Richard (Wynnewood PA)
The State of the Union was a plethora of lies. The tax cut benefits the rich, not the middle class. Building a wall invites more tunnels, such as those built by El Chapo. The rollback of regulation is polluting our air and water. Ending the penalty for refusing health insurance increases the uninsured, who are as likely to get sick or have accidents as the rest of us. And on and on. While our president smirks and takes bows on "stage" like the phoney actor he is.
Lona (Iowa)
I'm surprised that anything that Trump said was supported by any objectively verifiable facts at all.
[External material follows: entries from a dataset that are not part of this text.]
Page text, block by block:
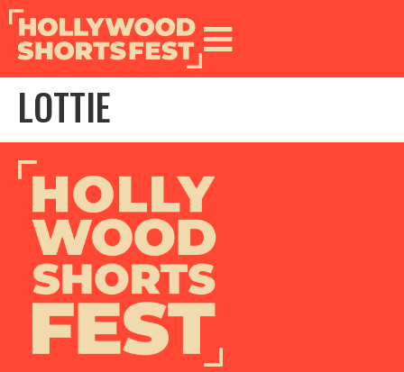
LOTTIE
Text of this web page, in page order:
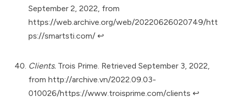
September 2, 2022, from
https://web.archive.org/web/20220626020749/htt
ps://smartsti.com/ ↩︎
Clients. Trois Prime. Retrieved September 3, 2022,
from http://archive.vn/2022.09.03-
010026/https://www.troisprime.com/clients ↩︎
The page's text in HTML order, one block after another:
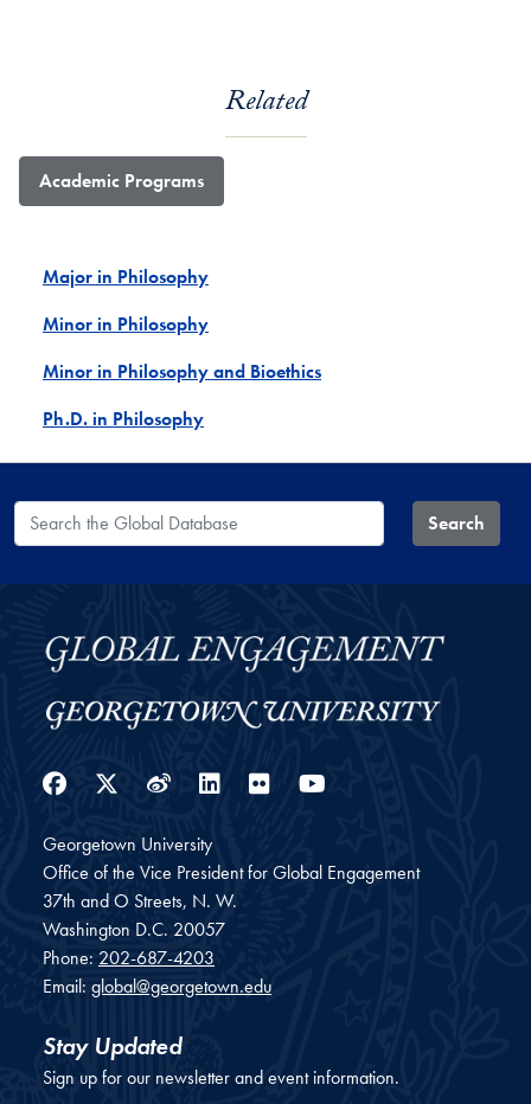
Related
Academic Programs
Major in Philosophy
Minor in Philosophy
Minor in Philosophy and Bioethics
Ph.D. in Philosophy
Search the Global Database Search
Facebook
Twitter
WeiboLinkedIn
Flickr
Georgetown University
Office of the Vice President for Global Engagement
37th and O Streets, N. W.
Washington D.C. 20057
Phone: 202-687-4203
Email: global@georgetown.edu
Stay Updated
Sign up for our newsletter and event information.

The man is a serial liar who lives in a fantasy world of "alternative facts."
BPD (Houston)
@Richard "Ending the penalty for refusing health insurance increases the uninsured, who are as likely to get sick or have accidents as any of us." This is false. The people who decline health insurance are generally young, healthy, single individuals. Young and health people are not as likely to get sick as older Americans with a history of chronic illness. And these people did not "lose" their health insurance coverage. They elected not to purchase it. Big difference.
Blackmamba (Il)
@Richard Yes but for 82 minutes Trump stopped tweeting and speaking nicknames and slurs. MAGA! Perhaps America should do this SOTU thing once a day to keep Trump's ignorance, lying and stupidity away from damaging America and the rest of the world.
Steven McCain (New York)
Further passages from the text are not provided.